Мисс У. выпрямилась в кресле:
— Я просто подумала, так ли уж полезна вся эта говорильня.
— Вы задумались об этом после выставки?
— Вы же там сами на себя не похожи, — выпалила она.
Трудно описать захлестнувшее меня чувство растерянности. Мне показалось, что меня ограбили, отняли что-то самое дорогое, и хотя сам я этого безобразия не видел, но от унижения был готов сквозь землю провалиться. Где-то с полминуты мне пришлось помолчать, подбирая слова для искреннего ответа, который не перечеркнул бы всю нашу совместную работу. Наконец я сказал:
— Судя по всему, мои снимки использовали таким способом, который бы мне откровенно не понравился, но давайте мы поговорим о том, что почувствовали вы и почему эти фотографии заставили вас усомниться в пользе лечения в целом.
В голосе мисс У. отчетливо звучали механические нотки, словно играла грампластинка:
— Вы сидите и слушаете. Но я вас не знаю.
Я объяснил, что мое положение сейчас самое незавидное, потому что фотографий я не видел.
— Вы на них очень страшный, — произнесла она и потом добавила, понизив голос: — Бешеный просто.

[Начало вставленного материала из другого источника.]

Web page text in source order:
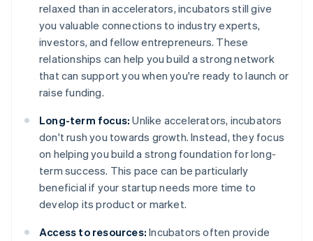
relaxed than in accelerators, incubators still give
you valuable connections to industry experts,
investors, and fellow entrepreneurs. These
relationships can help you build a strong network
that can support you when you're ready to launch or
raise funding.
Long-term focus: Unlike accelerators, incubators
don't rush you towards growth. Instead, they focus
on helping you build a strong foundation for long-
term success. This pace can be particularly
beneficial if your startup needs more time to
develop its product or market.
Access to resources: Incubators often provide
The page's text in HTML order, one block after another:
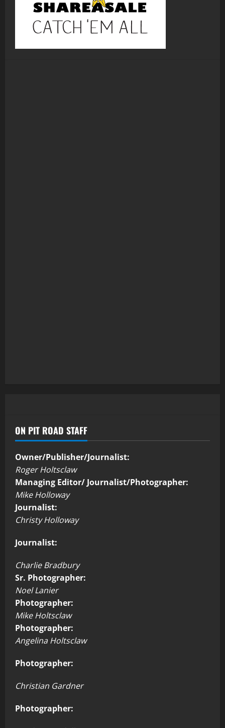
ON PIT ROAD STAFF
Owner/Publisher/Journalist:
Roger Holtsclaw
Managing Editor/ Journalist/Photographer:
Mike Holloway
Journalist:
Christy Holloway
Journalist:
Charlie Bradbury
Sr. Photographer:
Noel Lanier
Photographer:
Mike Holtsclaw
Photographer:
Angelina Holtsclaw
Photographer:
Christian Gardner
Photographer:
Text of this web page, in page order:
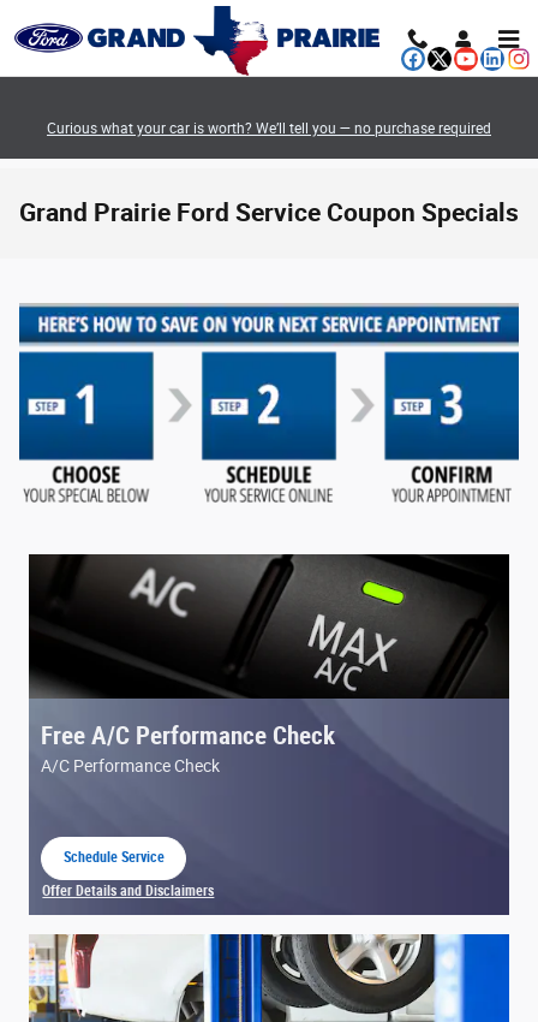
Curious what your car is worth? We’ll tell you — no purchase required
Grand Prairie Ford Service Coupon Specials
Free A/C Performance Check
A/C Performance Check
Schedule Service
Offer Details and Disclaimers

Я понял. Самый большой ужас ей внушало безумие, невозможность контроля над собой. Ее мать страдала агарофобией. Много месяцев подряд мы говорили о ее боязни эротических переживаний, о чувстве влечения и страха, которые она испытывала по отношению к своему отцу и ко мне, о панике по поводу возможного срыва, а теперь у нее перед глазами было наглядное воплощение всех ее кошмаров. Когда в конце приема она пошла к двери, я смотрел, как она двигается. Как закованный в латы рыцарь. Дверь закрылась. Я положил голову на стол, пытаясь отогнать подступившие к глазам слезы. Если бы не следующий пациент, вряд ли бы мне это удалось.
Вернувшись домой с работы, я нашел письмо от Миранды и рисунок. Она подсунула их под дверь, как делала Эгги в самом начале нашего знакомства, когда пыталась своими цидулочками привлечь мое внимание.